Parallels with postcolonial events in Third World countries should caution against overoptimism about the prospects for mutually
reinforcing economic and political development. In general, the study of Third World political development suggest that rapid
regime transition with low mass participation is unlikely to result in sustainable democratic politics, especially where severe
economic dislocations are present. High rates of participation during regime change may lead to rapid disillusionment with
the performance of postrevolutionary government.
It is thus argued that states wishing, for various reasons, to assist in smoothing the transition from communism should pay
heed to the cautionary experience of Third World development assistance and monitor the political dimensions of the transformation,
such as the stability of coalition governments, electoral turnout, ethnonationalism, as well as the orthodox economic indicators
like inflation and rates of domestic investment. With respect to international assistance to the former Communist countries
of Eastern and Central Europe, the article shows that the capacity of the Group of Twenty Four (G-24) donors to aid economic
recovery is well below what is requested, or needed. Despite hosting a donor summit, the United States is taking a far less
prominent role in the post-Cold War donor community than was the case in the analogous program for post-World War II recovery.

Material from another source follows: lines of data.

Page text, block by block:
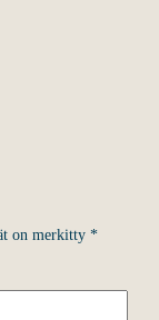
on merkitty *
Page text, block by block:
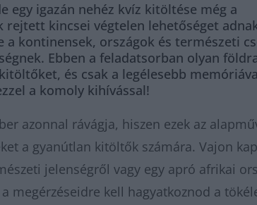
egy igazán nehéz kvíz kitöltése még a
kincsei végtelen lehetőséget
kontinensek, országok és természeti
Ebben a feladatsorban olyan
és csak a legélesebb
a komoly kihívással!
azonnal rávágja, hiszen ezek az
a gyanútlan kitöltők számára. Vajon
jelenségről vagy egy apró afrikai
megérzéseidre kell hagyatkoznod a
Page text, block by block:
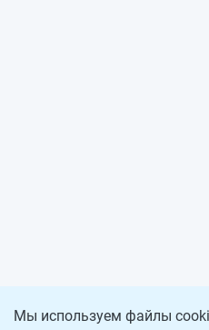
Мы используем файлы
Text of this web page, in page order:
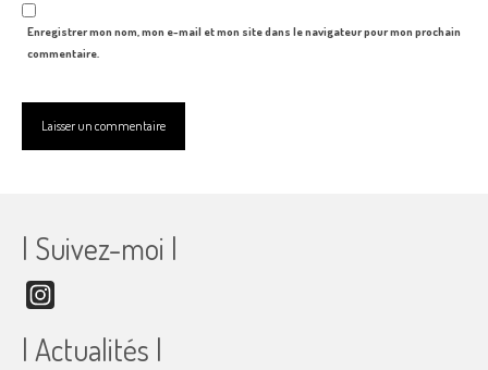
Enregistrer mon nom, mon e-mail et mon site dans le navigateur pour mon prochain
commentaire.
| Suivez-moi |
| Actualités |
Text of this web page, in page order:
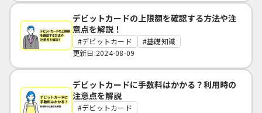
デビットカードの上限額を確認する方法や注
意点を解説！
デビットカード
基礎知識
更新日:2024-08-09
デビットカードに手数料はかかる？利用時の
注意点を解説
デビットカード
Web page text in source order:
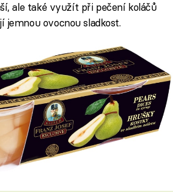
ale také využít při pečení koláčů
jemnou ovocnou sladkost.
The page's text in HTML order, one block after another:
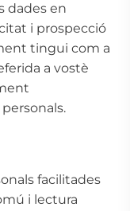
dades en
i prospecció
tingui com a
a vostè
facilitades
i lectura
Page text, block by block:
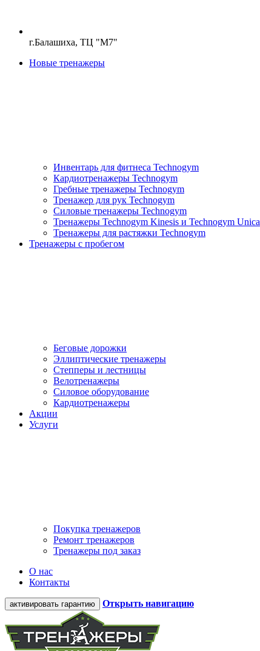
г.Балашиха, ТЦ "М7"
Новые тренажеры
Инвентарь для фитнеса Technogym
Кардиотренажеры Technogym
Гребные тренажеры Technogym
Тренажер для рук Technogym
Силовые тренажеры Technogym
Тренажеры Technogym Kinesis и Technogym Unica
Тренажеры для растяжки Technogym
Тренажеры с пробегом
Беговые дорожки
Эллиптические тренажеры
Степперы и лестницы
Велотренажеры
Силовое оборудование
Кардиотренажеры
Акции
Услуги
Покупка тренажеров
Ремонт тренажеров
Тренажеры под заказ
О нас
Контакты
активировать гарантию Открыть навигацию
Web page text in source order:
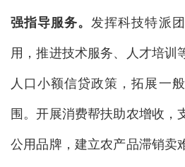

This is having an impact on both volume and coordination of assistance. Finally, a strong, possibly ideological, preference
among donors for finding private sector recipients for the bulk of assistance may erode the capacity of the post-Communist
states to provide both infrastructure and political stability needed for investor confidence.
Those making decisions about levels and modes of Western assistance should look beyond economic indicators of privatization
as criteria for continued support and retain, where possible, political development objectives in both financial and project
assistance. While we must not assume that the record of supporting democracy in Central and Eastern Europe will prove to be
any better than in many Third World regimes, the greater security salience of Eastern Europe’s stability adds urgency to the
task of applying political development lessons to the post-Communist experience.
Malcolm J. Grieve specializes in political development and international political economy and in his current research is
exploring the connections between the two fields with regard to analysis of the post-Communist transition. Recent publications
include “Economic Imperialism”, in D. Haglund and M. Hawes, eds.,World Politics: Power, Interdependence and Dependence (Harcourt Brace Jovanovich, 1990) and “Debt and Imperialism: Perspectives on the Debt Crisis,” in S. Riley ed.,The politics of global debt (Macmillan 1993).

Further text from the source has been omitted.